A new desalination plant built in the remote north-west of South Australia is seeing SA Water deliver on its commitment to provide water to its customers across the state.

Serving the 220 people of Kaltjiti, an Aboriginal community on the Aṉangu Pitjantjatjara Yankunytjatjara (APY) Lands, the upgraded reverse-osmosis plant uses updated technology to deliver up to 120,000 litres of high-quality drinking water each day.

“Technology advances over the years, so we are using some more modern equipment, but like its predecessor, the new plant is still powered by solar panels and some battery storage,” said Clare Hesketh, Media Relations Manager at SA Water.

“It's also still using reverse-osmosis technology to remove impurities like high levels of naturally occurring salinity, which is pretty common in large groundwater sources. The Kaltjiti desalination plant sources its water from groundwater, as do a lot of our remotely located desalination plants.”

Although the use of solar panels and batteries ensure the plant can be reliably operated and maintained in this remote area, Hesketh acknowledged the power source did introduce some complexities.

“There's a lot of challenges when it comes to operating remotely located infrastructure. Although a lot of sunlight can be a good thing in terms of trying to power solar panels, it can also be a bit difficult,” she said.

“Along with general reliance on very small-scale electricity generation in remote areas, like the APY Lands, it can present some issues when it comes to designing and then making sure we can maintain infrastructure in those areas.”

Remote control

Those efforts are helped by the utility’s ability to monitor the equipment from as far away as Adelaide.

“We are able to continue operating different infrastructure reliably and sustainably through the use of renewable energy as well as the ability to remotely control, operate and monitor the performances of those plants,” Hesketh said.

“At Kaltjiti – and a lot of the other plants in the APY Lands – there's a high-tech computer system which our dedicated remote communities team, who are based in Adelaide, can monitor … all the way up to the Western Australian and Northern Territory border.

“They can see if there's any faults and action them, if they're able to do that remotely. But we also have local contractors who we can work with if we do need someone to go out there physically to inspect the infrastructure.”

The reverse-osmosis technology used by the plant is suitable for the particular needs of remote communities like Kaltjiti.

“This is definitely a proven technology that we and other water utilities around Australia use for those inland groundwater – bore water – sources,” Hesketh said.

“Bore water tends to have the naturally occurring high levels of salinity, but also has levels of naturally occurring fluoride, so we use reverse osmosis along with other types of the treatment process to make sure that those levels are complying with the Australian Drinking Water Guidelines.”
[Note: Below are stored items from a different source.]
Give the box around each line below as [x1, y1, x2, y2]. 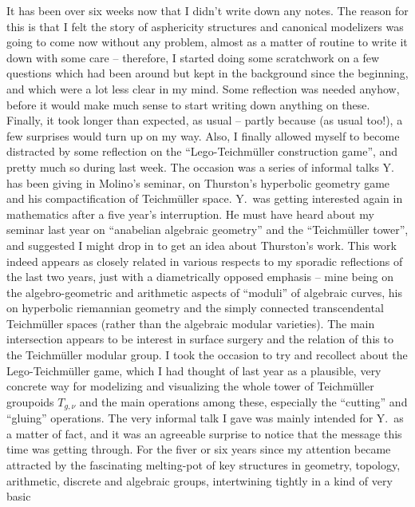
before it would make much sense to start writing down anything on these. [6, 96, 370, 113]
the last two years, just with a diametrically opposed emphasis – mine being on [6, 268, 394, 285]
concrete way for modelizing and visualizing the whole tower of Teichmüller [6, 378, 374, 394]
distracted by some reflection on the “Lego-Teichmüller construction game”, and [6, 143, 398, 160]
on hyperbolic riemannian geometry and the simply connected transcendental [6, 299, 384, 316]
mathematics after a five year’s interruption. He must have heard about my [6, 205, 374, 222]
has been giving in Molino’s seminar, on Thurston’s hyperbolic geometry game [6, 174, 390, 191]
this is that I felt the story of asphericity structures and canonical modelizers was [6, 18, 404, 34]
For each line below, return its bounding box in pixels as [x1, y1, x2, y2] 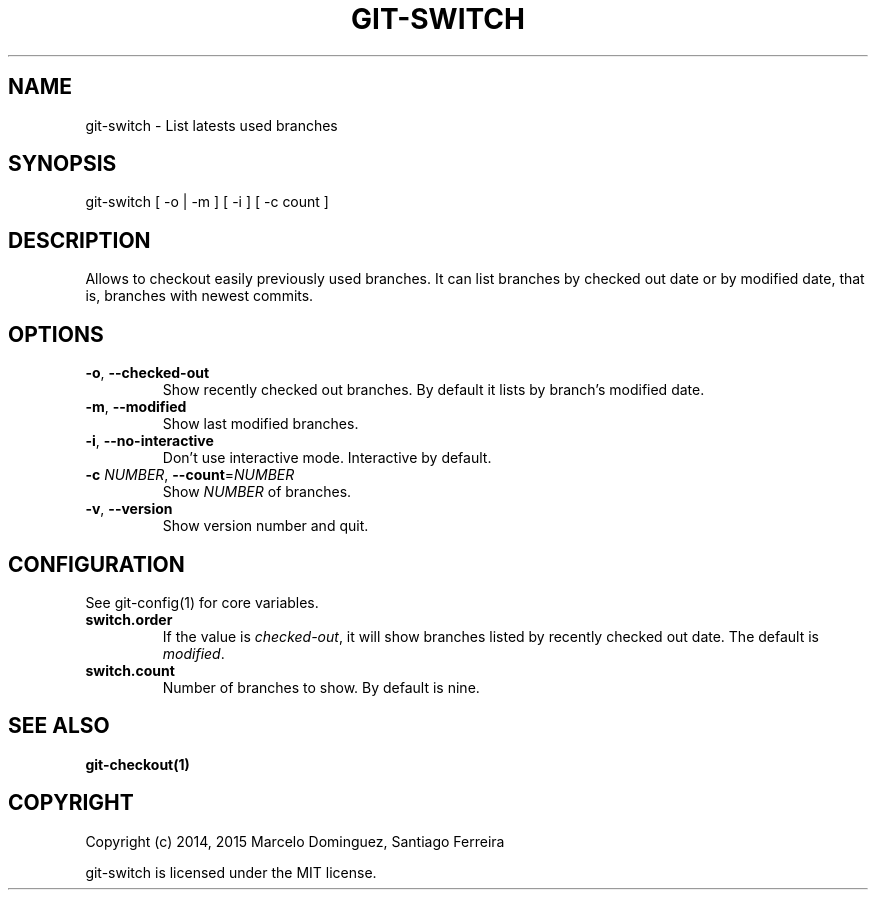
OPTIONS [8, 321, 104, 347]
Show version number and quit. [162, 517, 369, 535]
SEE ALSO [8, 713, 110, 739]
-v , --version [85, 500, 173, 518]
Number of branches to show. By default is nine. [162, 678, 480, 696]
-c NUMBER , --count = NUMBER [85, 466, 295, 484]
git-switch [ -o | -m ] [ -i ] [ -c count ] [85, 193, 329, 211]
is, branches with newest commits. [85, 287, 314, 305]
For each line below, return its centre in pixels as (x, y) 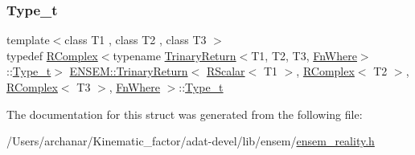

But the plants are also used on a larger scale for some of the state’s urban water requirements.

“We've got bigger desalination plants, such as at Lonsdale down on Adelaide's coast, which is a lot bigger plant than the one at Kaltjiti or any of our other ones in the APY Lands,” Hesketh said.

“I will say though, what the plants in the APY Lands lack in size, they do make up for in ingenuity. It's quite innovative to have plants operating in such remote areas still being able to deliver high-quality drinking water to those local communities.”

Time to upgrade

The new desalination plant replaces one that had been in operation since 2005.

“It had reached the end of its useful asset life, so we began a process to design, plan and then construct a replacement facility,” Hesketh explained.

“When the new plant was being constructed, we were able to keep the previous one in service, so it meant that the community could continue to have that reliable supply of safe drinking water throughout the construction period.”

And ensuring the infrastructure was ready came with some challenges, too. Hesketh said it was important to work with the local community to confront difficulties distinct to the area.

“The soils are not as easy to work with when installing some underground pipelines. It's definitely a challenge, and we use the expertise of some local contractors and the expertise of our people who have been working in those regions for quite a while, to understand some ways around that,” she said.

“There are of course local bits of knowledge that we don't necessarily know that we do rely on the communities to engage with us about.”